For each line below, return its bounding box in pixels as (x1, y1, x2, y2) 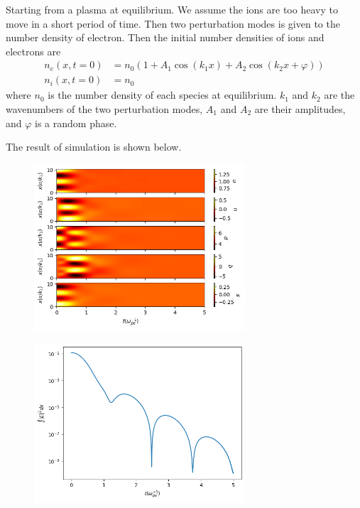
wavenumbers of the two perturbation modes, (6, 102, 203, 117)
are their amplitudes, (254, 102, 346, 117)
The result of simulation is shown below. (6, 139, 182, 154)
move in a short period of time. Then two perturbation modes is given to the (6, 16, 340, 31)
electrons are (6, 43, 61, 58)
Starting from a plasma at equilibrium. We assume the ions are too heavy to (6, 2, 338, 16)
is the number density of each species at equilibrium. (48, 87, 277, 102)
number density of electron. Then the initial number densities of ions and (6, 30, 324, 45)
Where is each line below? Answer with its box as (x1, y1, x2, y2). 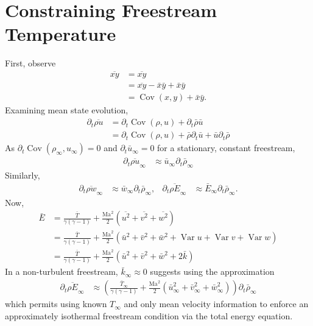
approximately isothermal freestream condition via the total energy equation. (5, 309, 293, 322)
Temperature (5, 21, 116, 46)
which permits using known (5, 297, 107, 310)
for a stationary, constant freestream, (157, 141, 295, 154)
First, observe (5, 57, 56, 69)
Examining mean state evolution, (5, 104, 128, 116)
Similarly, (5, 168, 40, 181)
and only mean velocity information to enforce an (124, 297, 309, 310)
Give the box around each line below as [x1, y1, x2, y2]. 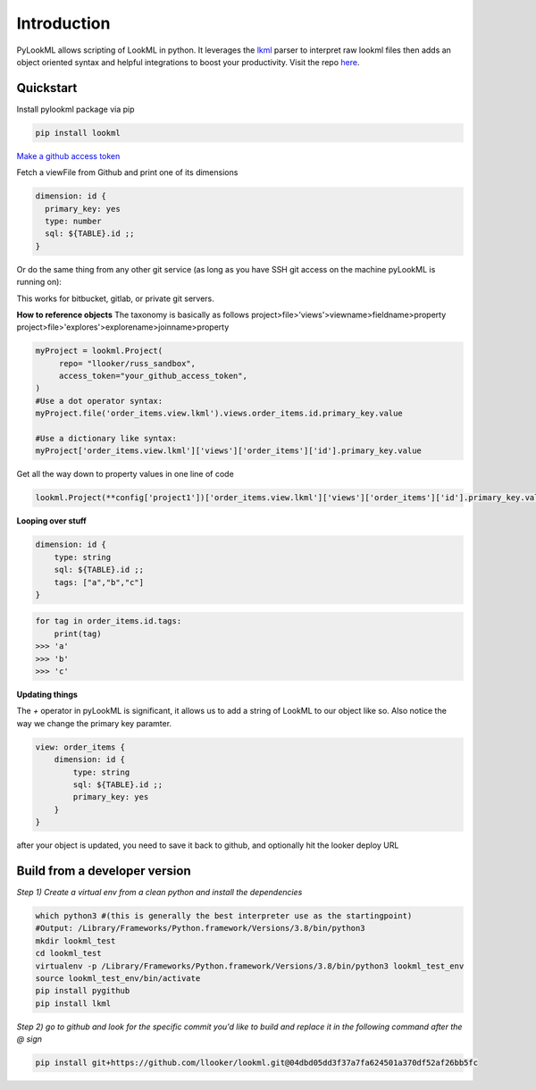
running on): [16, 277, 63, 288]
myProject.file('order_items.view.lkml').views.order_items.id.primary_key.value [35, 408, 404, 419]
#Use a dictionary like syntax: [35, 433, 178, 444]
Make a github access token [16, 150, 121, 161]
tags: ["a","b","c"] [54, 577, 145, 587]
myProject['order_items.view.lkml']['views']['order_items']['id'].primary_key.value [35, 446, 422, 456]
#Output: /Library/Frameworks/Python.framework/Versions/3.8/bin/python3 [35, 923, 365, 934]
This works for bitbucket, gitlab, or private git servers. [16, 293, 214, 304]
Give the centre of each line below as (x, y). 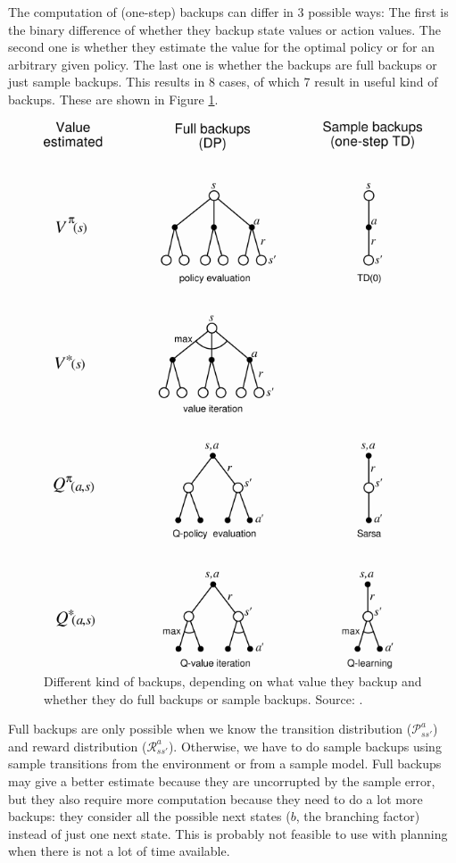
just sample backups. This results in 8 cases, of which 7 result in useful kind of (223, 82)
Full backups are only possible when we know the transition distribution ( (210, 729)
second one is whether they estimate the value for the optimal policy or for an (221, 47)
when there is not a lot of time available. (119, 851)
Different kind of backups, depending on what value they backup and (233, 681)
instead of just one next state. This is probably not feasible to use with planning (228, 833)
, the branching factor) (358, 816)
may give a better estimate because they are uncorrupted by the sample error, (222, 780)

**Directions for this task**
In the listing above, find the line with "This works for" and the line with "Full backups are". Set down both and every line between them, minus the pictures.

**Exercise response**
This works for bitbucket, gitlab, or private git servers. [16, 293, 214, 304]
Give the centre of each line below as (x, y). 
just sample backups. This results in 8 cases, of which 7 result in useful kind of (223, 82)
Full backups are only possible when we know the transition distribution ( (210, 729)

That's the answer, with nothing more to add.